To enable automated tests, you should issue the ```cmake``` command as follows:

```

$ cmake ../ -DENABLE_TESTS=on

$ make && make test

```

It is possible to specify the root folder of the GTest framework. In order to do that,

you should pass to ```cmake``` the option ```-DGTEST_ROOT=```.

## Compiling OpenQASM Programs

Suppose that you compiled enfield inside ```$BUILD_DIR``` folder.

The enfield compiler will be located at ```$BUILD_DIR/tools```.

There you will find some programs, one of which is ```efd```, the compiler itself.

The only required argument for compiling an OpenQASM program is the program itself.

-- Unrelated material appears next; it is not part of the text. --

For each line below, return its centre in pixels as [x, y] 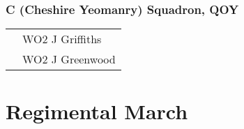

If you do not specify anything, enfield will compiile the input program with the

default parameters.

One can check the available parameter, as well as the default ones by executing the

following command:

```

$ efd --help

```

The general form for compiling programs is:

```

$ efd -i  --alloc  --arch  -o 

```

For example: if we wanted to compile program ```tests/files/qft.qasm``` for architecture

```ibmqx2```, using allocator ```wpm```, while storing the compiled program inside

```qft_ibmqx2.qasm```, we would have to execute the following:

```

$ efd -i tests/files/qft.qasm --alloc Q_wpm --arch A_ibmqx2 -o qft_ibmqx2.qasm

```

One could add the ```-stats``` flag, in order for enfield to print statistical data

of the compilation, such as the weighted cost, depth, and number of gates of the

compiled program.

It is also possible to feed the compiler a new architecture, and use it to compile

the same program.

So, for example, if we wanted to compile using architecture ```archfiles/tokyo.json```,

we would have to execute the following:

```

$ efd -i tests/files/qft.qasm --alloc Q_wpm --arch-file archfiles/tokyo.json -o qft_tokyo.qasm

```

## Hacking

Even though this project is pretty new, it was designed to be extensible. So, here are

a few tips in order to implement your own algorithm to your desired architecture.

Below, I'll list some classes that are important to be aware of.

(Note that this is a (really brief) 'begginers guide', so you can do more stuff once

you learn the code)

* ```efd::QModule```: The core class of enfield. It holds the AST preprocessed to be

easier to use, as well as some other useful methods for modifying the AST.

i.e.: ```insertSwapAfter```; ```insertNodeAfter```; ```replaceAllRegsWith```, etc.

* ```efd::Pass```: Enfield is a pass-based compiler.

Much like LLVM (but far from its user base), the transformations are implemented as

```Pass``` for ```QModules```.

There are plenty (ugly, though) so that you can implement yours!

Good luck;

* ```efd::QbitAllocator```: This is the base class for implementing allocators.

In order to implement your own, you should extend this class and implement the method

```allocate```.

This method is responsible for inserting swaps based on the ```QModule``` (that is

given by parameter).

After that, you have to surrender to the "beauty" of C++ macros, and modify the file

```Allocators.def```, so that your allocator is available on command line;

* ```Architectures.def```: Take a look in this file in order to create the specification

of other architectures.

YES!

More Macros!

You will have to specify your architecture in a JSON format.

Check the other architecture descriptions for a better understanding.